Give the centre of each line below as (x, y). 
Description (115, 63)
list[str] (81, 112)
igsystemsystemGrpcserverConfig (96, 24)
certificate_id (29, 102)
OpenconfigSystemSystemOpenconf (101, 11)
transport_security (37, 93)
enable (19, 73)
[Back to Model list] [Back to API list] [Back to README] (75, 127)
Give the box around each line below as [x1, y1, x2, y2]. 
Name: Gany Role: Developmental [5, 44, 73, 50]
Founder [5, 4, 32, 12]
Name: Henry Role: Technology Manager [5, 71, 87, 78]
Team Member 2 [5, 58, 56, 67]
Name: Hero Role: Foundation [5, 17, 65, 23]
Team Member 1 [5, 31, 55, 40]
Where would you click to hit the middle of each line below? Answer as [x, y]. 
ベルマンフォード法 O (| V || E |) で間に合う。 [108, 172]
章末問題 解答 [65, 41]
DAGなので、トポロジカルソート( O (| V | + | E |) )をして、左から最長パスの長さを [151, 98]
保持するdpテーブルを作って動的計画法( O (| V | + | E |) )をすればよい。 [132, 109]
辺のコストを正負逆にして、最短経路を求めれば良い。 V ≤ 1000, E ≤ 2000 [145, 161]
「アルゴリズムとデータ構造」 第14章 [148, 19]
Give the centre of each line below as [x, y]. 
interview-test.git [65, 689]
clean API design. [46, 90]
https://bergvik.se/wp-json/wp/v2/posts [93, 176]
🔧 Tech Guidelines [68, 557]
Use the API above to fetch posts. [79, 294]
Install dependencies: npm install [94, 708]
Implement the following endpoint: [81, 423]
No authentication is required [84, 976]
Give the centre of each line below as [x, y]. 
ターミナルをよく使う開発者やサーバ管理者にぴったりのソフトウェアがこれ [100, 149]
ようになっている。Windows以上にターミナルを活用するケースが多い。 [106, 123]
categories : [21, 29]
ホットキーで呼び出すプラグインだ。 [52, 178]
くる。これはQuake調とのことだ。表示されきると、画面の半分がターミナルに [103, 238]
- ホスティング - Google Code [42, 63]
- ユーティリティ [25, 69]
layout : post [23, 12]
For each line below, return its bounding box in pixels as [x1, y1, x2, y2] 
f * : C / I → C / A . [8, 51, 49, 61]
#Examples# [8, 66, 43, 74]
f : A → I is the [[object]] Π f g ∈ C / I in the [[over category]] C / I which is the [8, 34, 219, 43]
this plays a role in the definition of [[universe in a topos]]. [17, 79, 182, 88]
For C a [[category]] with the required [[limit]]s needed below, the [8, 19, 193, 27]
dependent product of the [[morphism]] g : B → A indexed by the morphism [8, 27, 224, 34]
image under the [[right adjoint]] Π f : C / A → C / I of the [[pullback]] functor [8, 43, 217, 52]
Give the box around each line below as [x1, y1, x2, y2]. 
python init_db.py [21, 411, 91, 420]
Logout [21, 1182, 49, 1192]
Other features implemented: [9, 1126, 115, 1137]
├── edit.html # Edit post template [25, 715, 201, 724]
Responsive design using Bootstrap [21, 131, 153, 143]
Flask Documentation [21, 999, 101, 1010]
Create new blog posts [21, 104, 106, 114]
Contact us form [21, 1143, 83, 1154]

* * * * *

## WORK INSTRUCTIONS
Exactly as it stands, output the whole listing.

## EXERCISE RESULT
Give the centre of each line below as (x, y). 
Description (115, 63)
list[str] (81, 112)
igsystemsystemGrpcserverConfig (96, 24)
certificate_id (29, 102)
OpenconfigSystemSystemOpenconf (101, 11)
transport_security (37, 93)
enable (19, 73)
[Back to Model list] [Back to API list] [Back to README] (75, 127)
Give the box around each line below as [x1, y1, x2, y2]. 
Name: Gany Role: Developmental [5, 44, 73, 50]
Founder [5, 4, 32, 12]
Name: Henry Role: Technology Manager [5, 71, 87, 78]
Team Member 2 [5, 58, 56, 67]
Name: Hero Role: Foundation [5, 17, 65, 23]
Team Member 1 [5, 31, 55, 40]
Where would you click to hit the middle of each line below? Answer as [x, y]. 
ベルマンフォード法 O (| V || E |) で間に合う。 [108, 172]
章末問題 解答 [65, 41]
DAGなので、トポロジカルソート( O (| V | + | E |) )をして、左から最長パスの長さを [151, 98]
保持するdpテーブルを作って動的計画法( O (| V | + | E |) )をすればよい。 [132, 109]
辺のコストを正負逆にして、最短経路を求めれば良い。 V ≤ 1000, E ≤ 2000 [145, 161]
「アルゴリズムとデータ構造」 第14章 [148, 19]
Give the centre of each line below as [x, y]. 
interview-test.git [65, 689]
clean API design. [46, 90]
https://bergvik.se/wp-json/wp/v2/posts [93, 176]
🔧 Tech Guidelines [68, 557]
Use the API above to fetch posts. [79, 294]
Install dependencies: npm install [94, 708]
Implement the following endpoint: [81, 423]
No authentication is required [84, 976]
Give the centre of each line below as [x, y]. 
ターミナルをよく使う開発者やサーバ管理者にぴったりのソフトウェアがこれ [100, 149]
ようになっている。Windows以上にターミナルを活用するケースが多い。 [106, 123]
categories : [21, 29]
ホットキーで呼び出すプラグインだ。 [52, 178]
くる。これはQuake調とのことだ。表示されきると、画面の半分がターミナルに [103, 238]
- ホスティング - Google Code [42, 63]
- ユーティリティ [25, 69]
layout : post [23, 12]
For each line below, return its bounding box in pixels as [x1, y1, x2, y2] 
f * : C / I → C / A . [8, 51, 49, 61]
#Examples# [8, 66, 43, 74]
f : A → I is the [[object]] Π f g ∈ C / I in the [[over category]] C / I which is the [8, 34, 219, 43]
this plays a role in the definition of [[universe in a topos]]. [17, 79, 182, 88]
For C a [[category]] with the required [[limit]]s needed below, the [8, 19, 193, 27]
dependent product of the [[morphism]] g : B → A indexed by the morphism [8, 27, 224, 34]
image under the [[right adjoint]] Π f : C / A → C / I of the [[pullback]] functor [8, 43, 217, 52]
Give the box around each line below as [x1, y1, x2, y2]. 
python init_db.py [21, 411, 91, 420]
Logout [21, 1182, 49, 1192]
Other features implemented: [9, 1126, 115, 1137]
├── edit.html # Edit post template [25, 715, 201, 724]
Responsive design using Bootstrap [21, 131, 153, 143]
Flask Documentation [21, 999, 101, 1010]
Create new blog posts [21, 104, 106, 114]
Contact us form [21, 1143, 83, 1154]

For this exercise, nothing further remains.